Custom Views need to fetch data from different APIs in Composable Commerce. Examples are fetching channel information or updating product data.

Accessing these API requires some sort of authentication mechanism. For security reasons, client-side applications cannot be trusted with sensitive credentials, which makes it difficult to connect to an API directly from the browser.

To solve these issues, the Merchant Center provides an HTTP API that handles authentication and authorization to all Composable Commerce APIs. You can think about it as an API Gateway.

Therefore, Custom Views use the Merchant Center API to make requests to the Composable Commerce APIs. The way you select the API in your requests depends on the API Gateway endpoints.

Merchant Center API
Merchant Center API

Cloud Regions

Composable Commerce is available in multiple cloud Regions. These Regions are completely isolated from each other and no data is transferred between them.

Composable Commerce accounts created for one Region are not valid for the other Regions. A signup is required for each Region individually.

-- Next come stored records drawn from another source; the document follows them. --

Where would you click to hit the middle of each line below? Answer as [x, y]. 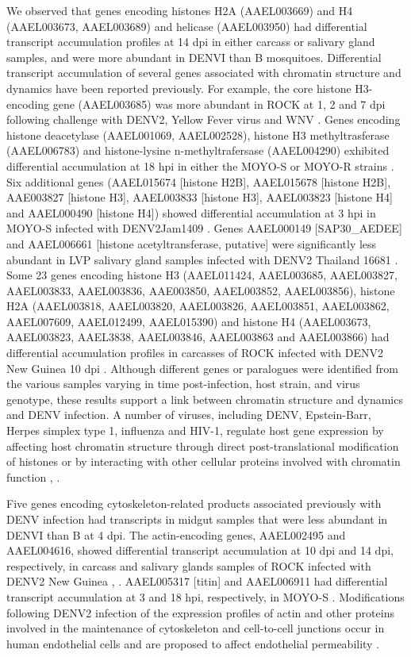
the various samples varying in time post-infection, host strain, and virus [183, 384]
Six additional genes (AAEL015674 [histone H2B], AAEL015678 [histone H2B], [199, 181]
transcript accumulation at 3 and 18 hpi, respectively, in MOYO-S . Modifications [205, 596]
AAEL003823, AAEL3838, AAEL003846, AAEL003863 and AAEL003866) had [198, 337]
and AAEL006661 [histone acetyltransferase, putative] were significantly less [192, 243]
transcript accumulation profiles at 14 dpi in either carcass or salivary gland [191, 42]
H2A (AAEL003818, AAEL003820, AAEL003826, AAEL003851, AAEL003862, [198, 306]
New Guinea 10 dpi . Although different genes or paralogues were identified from [202, 368]
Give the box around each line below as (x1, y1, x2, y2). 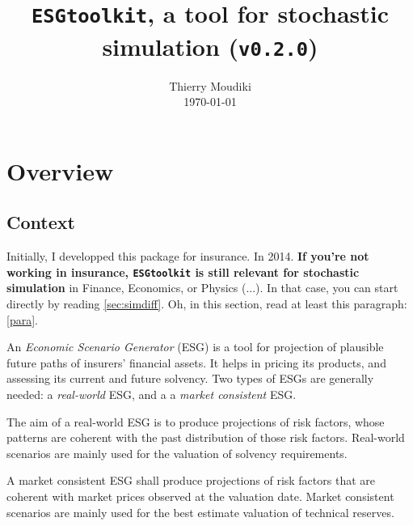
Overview (6, 154, 114, 187)
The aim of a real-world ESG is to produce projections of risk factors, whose (6, 413, 385, 430)
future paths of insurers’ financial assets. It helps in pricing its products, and (6, 354, 386, 371)
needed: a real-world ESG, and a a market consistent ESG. (6, 385, 297, 402)
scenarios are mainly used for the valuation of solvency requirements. (6, 444, 348, 461)
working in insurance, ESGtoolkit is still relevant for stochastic (6, 263, 360, 280)
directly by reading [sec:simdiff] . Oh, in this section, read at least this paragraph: (6, 295, 407, 312)
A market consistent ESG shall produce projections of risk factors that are (6, 472, 375, 489)

In case you need advice in which Region your Project should be located, please contact commercetools support.

Hostnames

The Merchant Center and the Merchant Center API Gateway are available in the same cloud Regions where Composable Commerce runs.

All hostnames are subdomains of commercetools.com and follow a specific naming format, including the cloud provider, the cloud Region, and the Merchant Center service name.

https://{mcService}.{region}.{cloudProvider}.commercetools.com
  • mcService: for the Merchant Center frontend the value is mc, for the Merchant Center API Gateway the value is mc-api.
  • region: the Region of the cloud provider, see table below.
  • cloudProvider: the cloud provider, either gcp or aws.
Cloud RegionMerchant Center API Gateway hostname
Australia (Google Cloud, Sydney)mc-api.australia-southeast1.gcp.commercetools.com
Europe (Google Cloud, Belgium)mc-api.europe-west1.gcp.commercetools.com
Europe (AWS, Frankfurt)mc-api.eu-central-1.aws.commercetools.com
North America (Google Cloud, Iowa)mc-api.us-central1.gcp.commercetools.com
North America (AWS, Ohio)mc-api.us-east-2.aws.commercetools.com
China (AWS, Ningxia)mc-api.cn-northwest-1.aws.commercetools.cn

Cloud Identifiers

To make it easier to reference the Merchant Center API URL, for example in the Custom View config, each cloud Region maps to an identifier.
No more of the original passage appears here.